- [WHAT YOU WILL DO]: The listing below has to be output exactly as given, less its pictures.

- [DATA EXTRACT]:
-------------------------
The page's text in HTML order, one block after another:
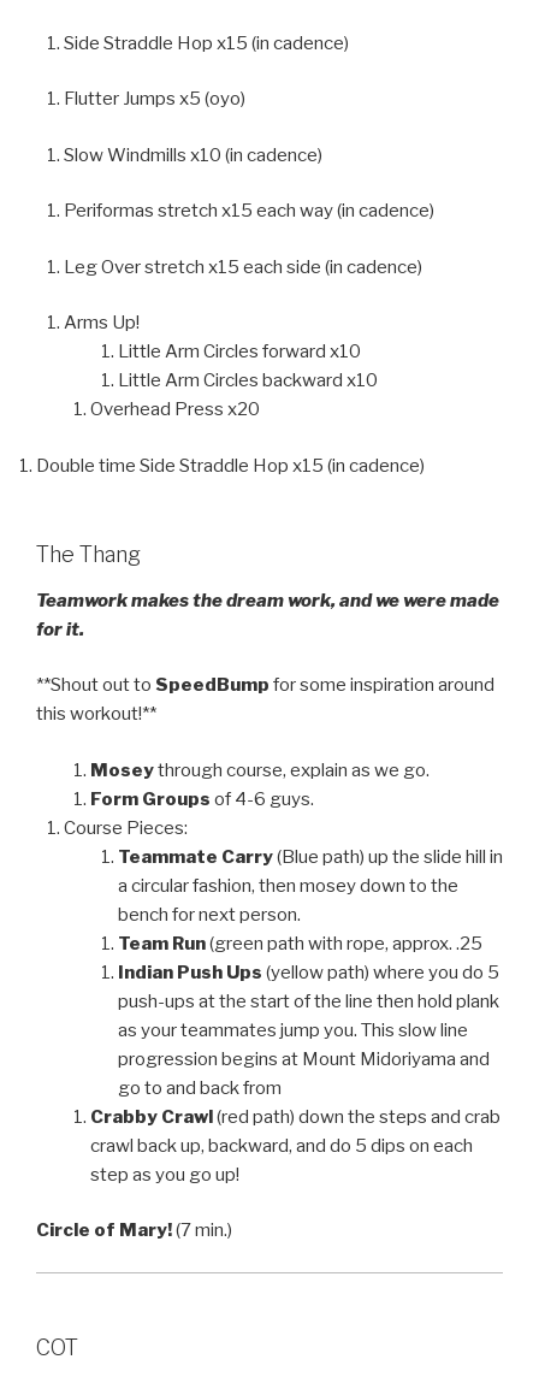
Side Straddle Hop x15 (in cadence)
Flutter Jumps x5 (oyo)
Slow Windmills x10 (in cadence)
Periformas stretch x15 each way (in cadence)
Leg Over stretch x15 each side (in cadence)
Arms Up!
Little Arm Circles forward x10
Little Arm Circles backward x10
Overhead Press x20
Double time Side Straddle Hop x15 (in cadence)
The Thang
Teamwork makes the dream work, and we were made
for it.
**Shout out to SpeedBump for some inspiration around
this workout!**
Moseythrough course, explain as we go.
Form Groups of 4-6 guys.
Course Pieces:
Teammate Carry(Blue path) up the slide hill in
a circular fashion, then mosey down to the
bench for next person.
Team Run(green path with rope, approx. .25
Indian Push Ups (yellow path) where you do 5
push-ups at the start of the line then hold plank
as your teammates jump you. This slow line
progression begins at Mount Midoriyama and
go to and back from
Crabby Crawl(red path) down the steps and crab
crawl back up, backward, and do 5 dips on each
step as you go up!
Circle of Mary!(7 min.)
COT
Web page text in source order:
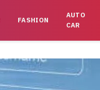
FASHION
AUTO
CAR
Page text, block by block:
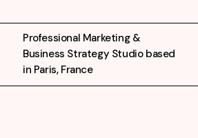
Professional Marketing &
Business Strategy Studio based
in Paris, France
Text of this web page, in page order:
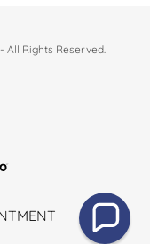
All Rights Reserved.
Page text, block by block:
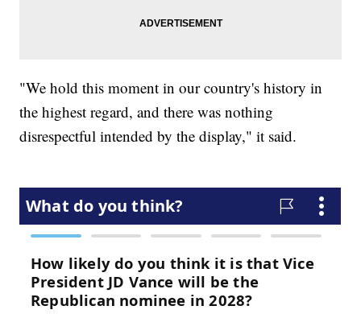
"We hold this moment in our country's history in
the highest regard, and there was nothing
disrespectful intended by the display," it said.
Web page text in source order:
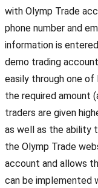
with Olymp Trade
phone number and
information is
demo trading
easily through one of
the required amount
traders are given
as well as the ability
the Olymp Trade
account and allows
can be implemented
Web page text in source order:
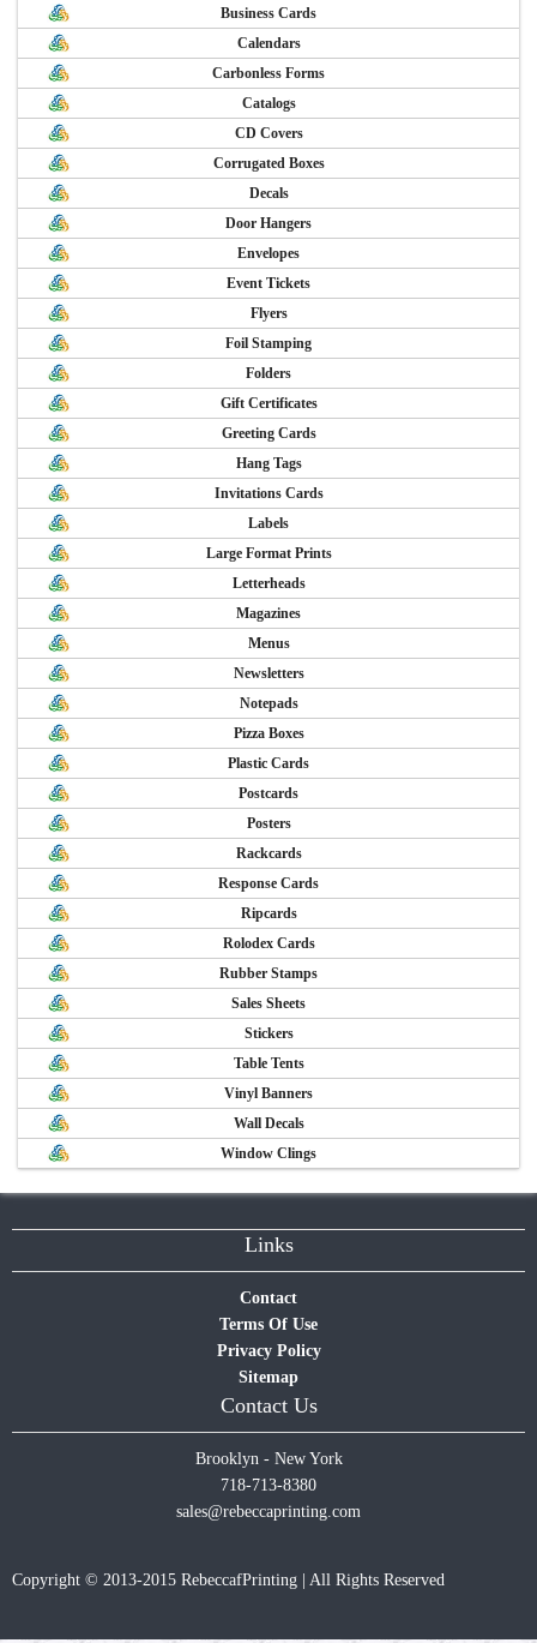
Business Cards
Calendars
Carbonless Forms
Catalogs
CD Covers
Corrugated Boxes
Decals
Door Hangers
Envelopes
Event Tickets
Flyers
Foil Stamping
Folders
Gift Certificates
Greeting Cards
Hang Tags
Invitations Cards
Labels
Large Format Prints
Letterheads
Magazines
Menus
Newsletters
Notepads
Pizza Boxes
Plastic Cards
Postcards
Posters
Rackcards
Response Cards
Ripcards
Rolodex Cards
Rubber Stamps
Sales Sheets
Stickers
Table Tents
Vinyl Banners
Wall Decals
Window Clings
Links
Contact
Terms Of Use
Privacy Policy
Sitemap
Contact Us
Brooklyn - New York
718-713-8380
sales@rebeccaprinting.com
Copyright © 2013-2015 RebeccafPrinting | All Rights Reserved
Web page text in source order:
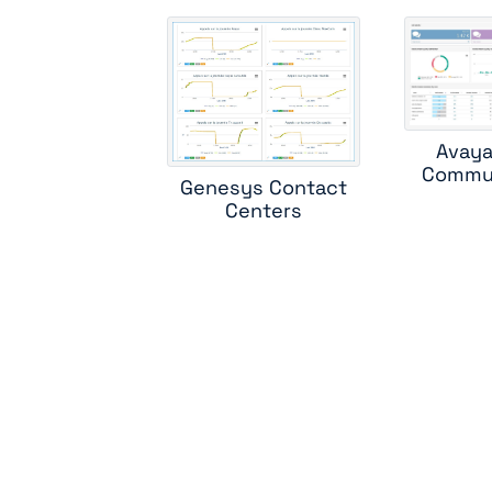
-------------------------
- [SOLUTION FOR THIS TASK]:
The page's text in HTML order, one block after another:
Side Straddle Hop x15 (in cadence)
Flutter Jumps x5 (oyo)
Slow Windmills x10 (in cadence)
Periformas stretch x15 each way (in cadence)
Leg Over stretch x15 each side (in cadence)
Arms Up!
Little Arm Circles forward x10
Little Arm Circles backward x10
Overhead Press x20
Double time Side Straddle Hop x15 (in cadence)
The Thang
Teamwork makes the dream work, and we were made
for it.
**Shout out to SpeedBump for some inspiration around
this workout!**
Moseythrough course, explain as we go.
Form Groups of 4-6 guys.
Course Pieces:
Teammate Carry(Blue path) up the slide hill in
a circular fashion, then mosey down to the
bench for next person.
Team Run(green path with rope, approx. .25
Indian Push Ups (yellow path) where you do 5
push-ups at the start of the line then hold plank
as your teammates jump you. This slow line
progression begins at Mount Midoriyama and
go to and back from
Crabby Crawl(red path) down the steps and crab
crawl back up, backward, and do 5 dips on each
step as you go up!
Circle of Mary!(7 min.)
COT
Web page text in source order:
FASHION
AUTO
CAR
Page text, block by block:
Professional Marketing &
Business Strategy Studio based
in Paris, France
Text of this web page, in page order:
All Rights Reserved.
Page text, block by block:
"We hold this moment in our country's history in
the highest regard, and there was nothing
disrespectful intended by the display," it said.
Web page text in source order:
with Olymp Trade
phone number and
information is
demo trading
easily through one of
the required amount
traders are given
as well as the ability
the Olymp Trade
account and allows
can be implemented
Web page text in source order:
Business Cards
Calendars
Carbonless Forms
Catalogs
CD Covers
Corrugated Boxes
Decals
Door Hangers
Envelopes
Event Tickets
Flyers
Foil Stamping
Folders
Gift Certificates
Greeting Cards
Hang Tags
Invitations Cards
Labels
Large Format Prints
Letterheads
Magazines
Menus
Newsletters
Notepads
Pizza Boxes
Plastic Cards
Postcards
Posters
Rackcards
Response Cards
Ripcards
Rolodex Cards
Rubber Stamps
Sales Sheets
Stickers
Table Tents
Vinyl Banners
Wall Decals
Window Clings
Links
Contact
Terms Of Use
Privacy Policy
Sitemap
Contact Us
Brooklyn - New York
718-713-8380
sales@rebeccaprinting.com
Copyright © 2013-2015 RebeccafPrinting | All Rights Reserved
Web page text in source order:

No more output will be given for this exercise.